• [AIM OF THE TASK]
Lower down are entries containing pictures. Copy exactly, without those pictures, the lines from the line with "output argument. [21, 992, 87, 1002]" through the line with "Manager Assets]の[!UICONTROL ページトラッカー]ユーティリティを使用し".

-- DATA EXTRACTS follows --

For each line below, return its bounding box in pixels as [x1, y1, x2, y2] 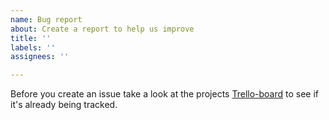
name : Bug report [10, 14, 83, 25]
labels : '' [10, 42, 56, 53]
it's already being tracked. [10, 99, 118, 111]
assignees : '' [10, 52, 70, 62]
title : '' [10, 33, 52, 43]
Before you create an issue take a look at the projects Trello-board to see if [10, 88, 320, 100]
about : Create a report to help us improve [10, 24, 195, 34]
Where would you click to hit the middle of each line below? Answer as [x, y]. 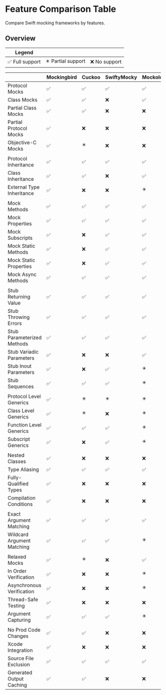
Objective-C [22, 142]
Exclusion [19, 664]
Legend [24, 52]
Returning [19, 297]
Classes [17, 461]
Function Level [25, 425]
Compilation [21, 498]
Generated [20, 672]
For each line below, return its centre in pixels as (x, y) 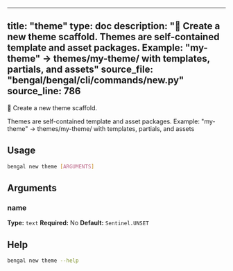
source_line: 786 (44, 91)
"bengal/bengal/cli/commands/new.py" (96, 80)
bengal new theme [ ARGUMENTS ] (51, 166)
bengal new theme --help (43, 261)
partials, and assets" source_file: (80, 70)
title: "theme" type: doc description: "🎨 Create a (114, 26)
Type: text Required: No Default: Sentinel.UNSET (78, 223)
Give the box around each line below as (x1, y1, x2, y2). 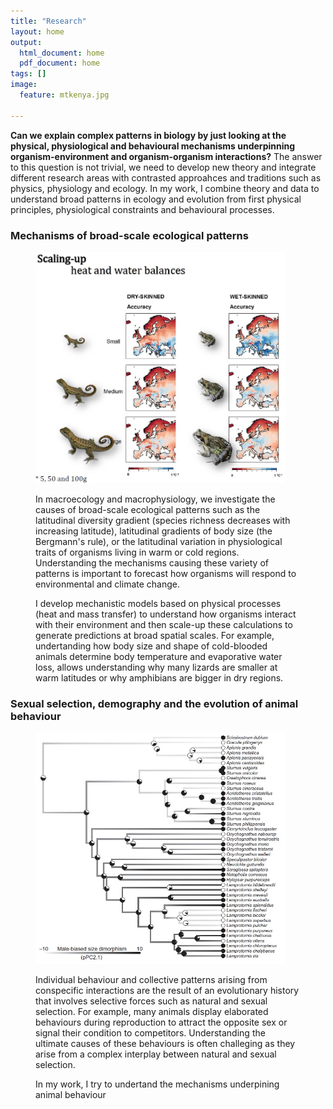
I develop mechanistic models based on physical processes (35, 597, 282, 609)
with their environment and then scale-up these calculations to (35, 618, 293, 630)
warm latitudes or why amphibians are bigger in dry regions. (35, 671, 284, 684)
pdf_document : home (19, 58, 101, 69)
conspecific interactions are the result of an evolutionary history (35, 985, 300, 997)
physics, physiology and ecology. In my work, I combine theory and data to (10, 182, 320, 194)
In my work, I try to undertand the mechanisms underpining (35, 1078, 280, 1090)
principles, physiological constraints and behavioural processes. (10, 203, 275, 215)
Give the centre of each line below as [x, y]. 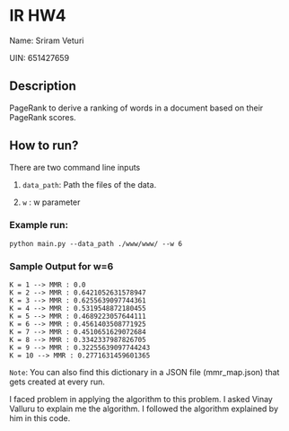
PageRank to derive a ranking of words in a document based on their [136, 108]
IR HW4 [38, 16]
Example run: [39, 225]
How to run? [44, 146]
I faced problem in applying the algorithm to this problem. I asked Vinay [141, 400]
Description [43, 86]
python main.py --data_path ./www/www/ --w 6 [96, 243]
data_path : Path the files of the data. [89, 184]
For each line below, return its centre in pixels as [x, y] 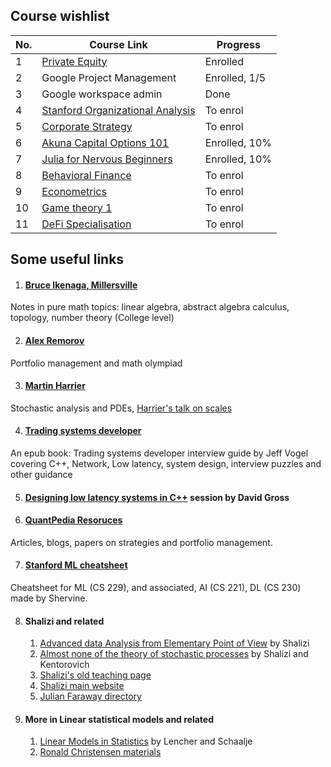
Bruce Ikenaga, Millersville [81, 285]
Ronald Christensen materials [100, 752]
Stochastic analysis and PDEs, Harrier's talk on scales [121, 408]
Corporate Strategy [87, 126]
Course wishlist [60, 16]
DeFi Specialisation [86, 224]
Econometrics [74, 191]
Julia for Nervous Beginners [107, 159]
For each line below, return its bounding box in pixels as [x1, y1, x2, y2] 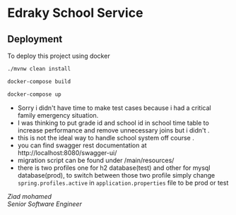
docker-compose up [7, 90, 61, 98]
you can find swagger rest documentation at [17, 141, 147, 149]
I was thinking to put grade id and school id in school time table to [17, 118, 210, 127]
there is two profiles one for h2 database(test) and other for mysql [17, 164, 211, 172]
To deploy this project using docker [7, 51, 111, 60]
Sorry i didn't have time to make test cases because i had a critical [17, 104, 211, 112]
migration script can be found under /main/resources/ [17, 156, 175, 164]
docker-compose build [7, 78, 71, 85]
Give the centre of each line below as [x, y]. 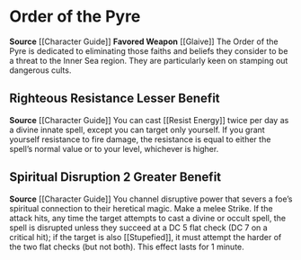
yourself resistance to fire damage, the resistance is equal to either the [140, 139]
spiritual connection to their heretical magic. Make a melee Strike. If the [141, 208]
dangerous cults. [40, 70]
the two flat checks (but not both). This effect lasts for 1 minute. [127, 247]
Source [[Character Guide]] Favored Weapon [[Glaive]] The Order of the [144, 41]
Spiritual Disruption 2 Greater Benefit [115, 177]
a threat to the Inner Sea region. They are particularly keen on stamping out [149, 60]
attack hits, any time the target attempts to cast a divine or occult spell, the [147, 218]
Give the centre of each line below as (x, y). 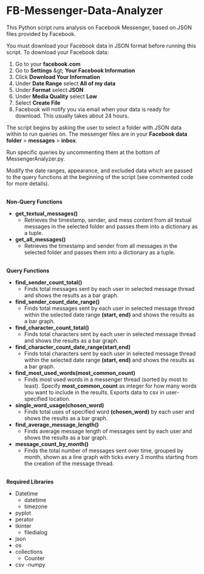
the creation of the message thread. (69, 463)
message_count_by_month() (52, 444)
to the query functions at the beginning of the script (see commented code (100, 177)
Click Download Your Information (57, 77)
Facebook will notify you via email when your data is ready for (93, 109)
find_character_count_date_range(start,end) (73, 347)
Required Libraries (30, 481)
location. (60, 399)
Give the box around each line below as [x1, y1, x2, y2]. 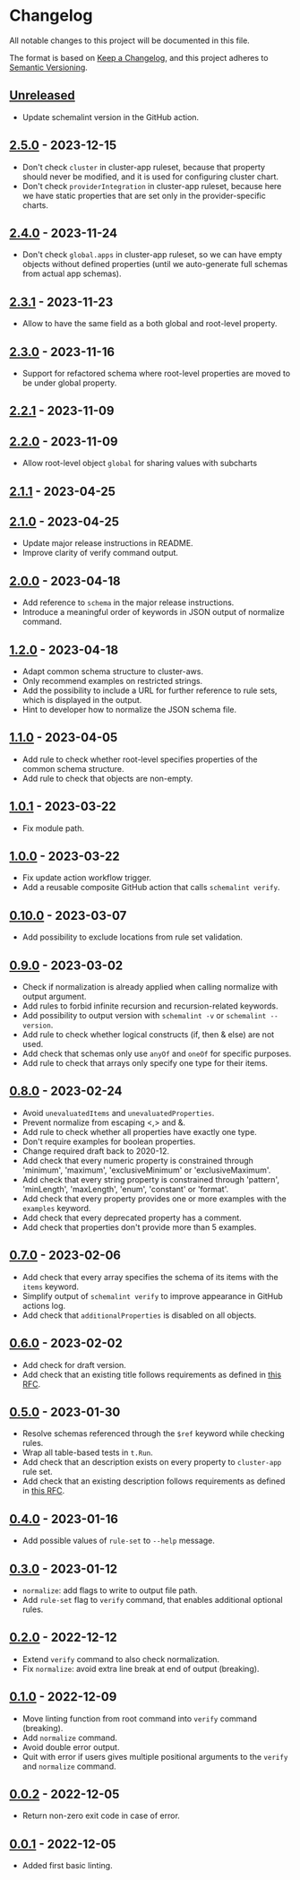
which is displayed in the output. [21, 695, 142, 706]
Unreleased [9, 88, 76, 103]
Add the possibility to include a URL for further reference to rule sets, [21, 685, 278, 696]
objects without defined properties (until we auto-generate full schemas [21, 259, 288, 270]
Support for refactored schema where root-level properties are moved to [21, 368, 291, 378]
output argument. [21, 992, 87, 1002]
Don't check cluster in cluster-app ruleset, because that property [21, 161, 266, 172]
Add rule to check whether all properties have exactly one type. [21, 1126, 257, 1137]
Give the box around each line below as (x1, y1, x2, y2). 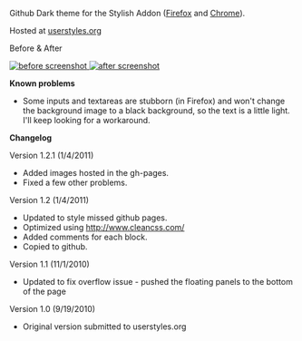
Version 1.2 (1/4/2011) (9, 195, 89, 205)
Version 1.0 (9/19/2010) (9, 304, 96, 314)
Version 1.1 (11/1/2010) (9, 258, 91, 269)
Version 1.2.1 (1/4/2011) (9, 150, 94, 161)
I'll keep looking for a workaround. (22, 115, 151, 125)
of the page (22, 286, 66, 297)
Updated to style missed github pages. (22, 212, 168, 223)
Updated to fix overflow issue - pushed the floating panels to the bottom (22, 277, 293, 287)
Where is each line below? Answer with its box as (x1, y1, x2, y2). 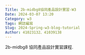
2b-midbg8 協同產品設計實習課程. (5, 44, 74, 50)
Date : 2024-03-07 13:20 (5, 12, 54, 17)
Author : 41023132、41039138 (5, 30, 62, 35)
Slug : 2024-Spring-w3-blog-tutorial (5, 26, 80, 30)
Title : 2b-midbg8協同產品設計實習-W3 (5, 7, 77, 12)
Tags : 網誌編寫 (5, 21, 33, 26)
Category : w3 (5, 16, 32, 21)
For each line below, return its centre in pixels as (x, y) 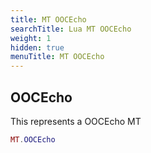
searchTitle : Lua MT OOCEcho (71, 29)
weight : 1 (31, 38)
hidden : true (37, 47)
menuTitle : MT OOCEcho (57, 57)
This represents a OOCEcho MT (76, 121)
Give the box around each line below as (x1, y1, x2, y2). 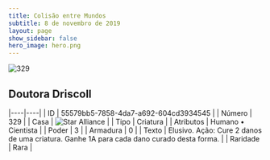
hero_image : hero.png (8, 42, 81, 50)
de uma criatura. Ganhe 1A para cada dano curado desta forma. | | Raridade (8, 133, 260, 143)
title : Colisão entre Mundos (8, 11, 106, 20)
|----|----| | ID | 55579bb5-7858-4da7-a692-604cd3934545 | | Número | (8, 108, 252, 117)
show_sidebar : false (8, 34, 78, 43)
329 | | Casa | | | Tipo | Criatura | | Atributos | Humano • (8, 117, 245, 126)
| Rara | (8, 142, 33, 152)
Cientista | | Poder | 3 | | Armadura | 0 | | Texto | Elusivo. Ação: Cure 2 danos (8, 125, 262, 135)
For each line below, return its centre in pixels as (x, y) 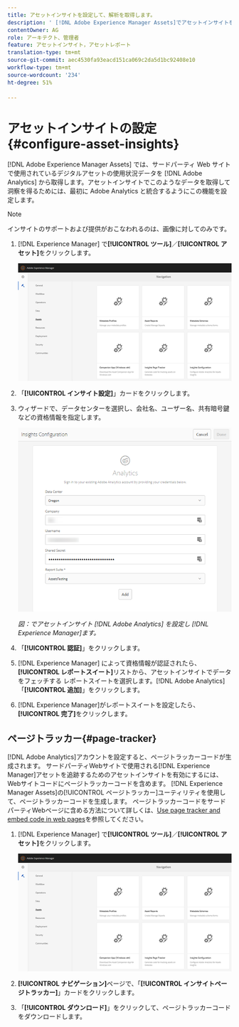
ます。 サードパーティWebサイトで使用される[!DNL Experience (118, 766)
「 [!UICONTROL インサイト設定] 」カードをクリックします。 (106, 393)
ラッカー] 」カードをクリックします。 (84, 992)
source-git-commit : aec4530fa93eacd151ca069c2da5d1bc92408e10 (101, 60)
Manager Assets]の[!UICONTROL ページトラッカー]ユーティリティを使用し (117, 792)
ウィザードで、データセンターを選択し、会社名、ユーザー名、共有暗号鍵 (123, 408)
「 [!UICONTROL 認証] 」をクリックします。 (81, 648)
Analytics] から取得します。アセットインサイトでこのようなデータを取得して (119, 182)
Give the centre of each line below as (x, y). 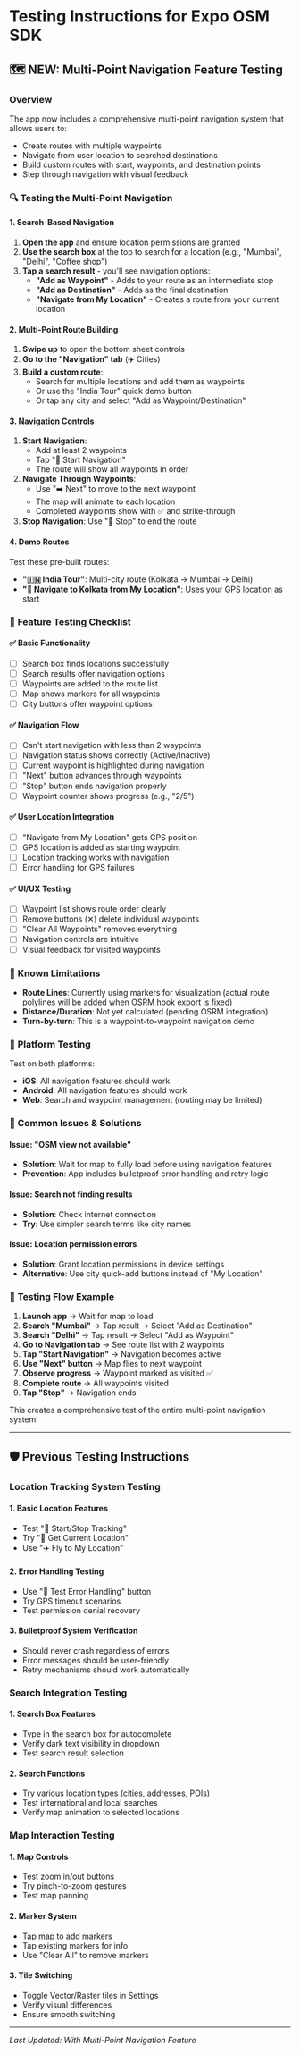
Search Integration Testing (68, 1693)
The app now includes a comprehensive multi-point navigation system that (146, 119)
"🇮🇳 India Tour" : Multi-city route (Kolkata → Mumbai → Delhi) (137, 579)
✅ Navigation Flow (44, 725)
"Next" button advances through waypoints (102, 776)
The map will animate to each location (105, 501)
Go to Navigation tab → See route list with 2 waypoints (123, 1345)
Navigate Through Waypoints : (79, 479)
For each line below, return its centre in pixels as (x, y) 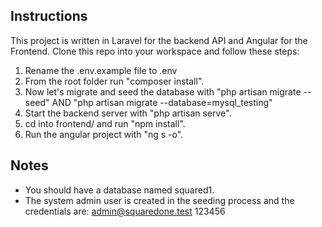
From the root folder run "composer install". (114, 81)
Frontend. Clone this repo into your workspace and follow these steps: (155, 51)
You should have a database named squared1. (119, 190)
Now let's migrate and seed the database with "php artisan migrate (163, 91)
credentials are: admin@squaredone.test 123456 (125, 211)
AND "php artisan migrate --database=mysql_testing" (162, 102)
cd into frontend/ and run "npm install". (105, 123)
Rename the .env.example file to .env (101, 70)
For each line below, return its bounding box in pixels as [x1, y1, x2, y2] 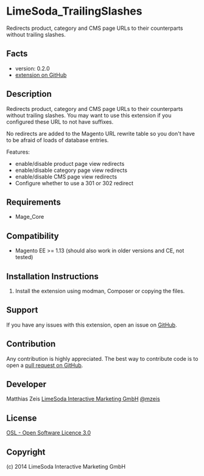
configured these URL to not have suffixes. [6, 118, 114, 126]
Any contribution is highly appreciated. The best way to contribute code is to [6, 355, 199, 362]
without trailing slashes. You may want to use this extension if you [6, 112, 172, 119]
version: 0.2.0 [15, 65, 50, 72]
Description [6, 89, 52, 99]
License [6, 413, 37, 423]
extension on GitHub [15, 71, 67, 79]
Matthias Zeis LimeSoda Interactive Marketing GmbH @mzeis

-- DATA EXTRACTS concluded --

• [YOUR SOLUTION]
output argument. [21, 992, 87, 1002]
Don't check cluster in cluster-app ruleset, because that property [21, 161, 266, 172]
Add rule to check whether all properties have exactly one type. [21, 1126, 257, 1137]
Give the box around each line below as (x1, y1, x2, y2). 
Version 1.2 (1/4/2011) (9, 195, 89, 205)
Version 1.0 (9/19/2010) (9, 304, 96, 314)
Version 1.1 (11/1/2010) (9, 258, 91, 269)
Version 1.2.1 (1/4/2011) (9, 150, 94, 161)
I'll keep looking for a workaround. (22, 115, 151, 125)
of the page (22, 286, 66, 297)
Updated to style missed github pages. (22, 212, 168, 223)
Updated to fix overflow issue - pushed the floating panels to the bottom (22, 277, 293, 287)
Where is each line below? Answer with its box as (x1, y1, x2, y2). 
2b-midbg8 協同產品設計實習課程. (5, 44, 74, 50)
Date : 2024-03-07 13:20 (5, 12, 54, 17)
Author : 41023132、41039138 (5, 30, 62, 35)
Slug : 2024-Spring-w3-blog-tutorial (5, 26, 80, 30)
Title : 2b-midbg8協同產品設計實習-W3 (5, 7, 77, 12)
Tags : 網誌編寫 (5, 21, 33, 26)
Category : w3 (5, 16, 32, 21)
For each line below, return its centre in pixels as (x, y) 
searchTitle : Lua MT OOCEcho (71, 29)
weight : 1 (31, 38)
hidden : true (37, 47)
menuTitle : MT OOCEcho (57, 57)
This represents a OOCEcho MT (76, 121)
Give the box around each line below as (x1, y1, x2, y2). 
hero_image : hero.png (8, 42, 81, 50)
de uma criatura. Ganhe 1A para cada dano curado desta forma. | | Raridade (8, 133, 260, 143)
title : Colisão entre Mundos (8, 11, 106, 20)
|----|----| | ID | 55579bb5-7858-4da7-a692-604cd3934545 | | Número | (8, 108, 252, 117)
show_sidebar : false (8, 34, 78, 43)
329 | | Casa | | | Tipo | Criatura | | Atributos | Humano • (8, 117, 245, 126)
| Rara | (8, 142, 33, 152)
Cientista | | Poder | 3 | | Armadura | 0 | | Texto | Elusivo. Ação: Cure 2 danos (8, 125, 262, 135)
For each line below, return its centre in pixels as (x, y) 
ます。 サードパーティWebサイトで使用される[!DNL Experience (118, 766)
「 [!UICONTROL インサイト設定] 」カードをクリックします。 (106, 393)
ラッカー] 」カードをクリックします。 (84, 992)
source-git-commit : aec4530fa93eacd151ca069c2da5d1bc92408e10 (101, 60)
Manager Assets]の[!UICONTROL ページトラッカー]ユーティリティを使用し (117, 792)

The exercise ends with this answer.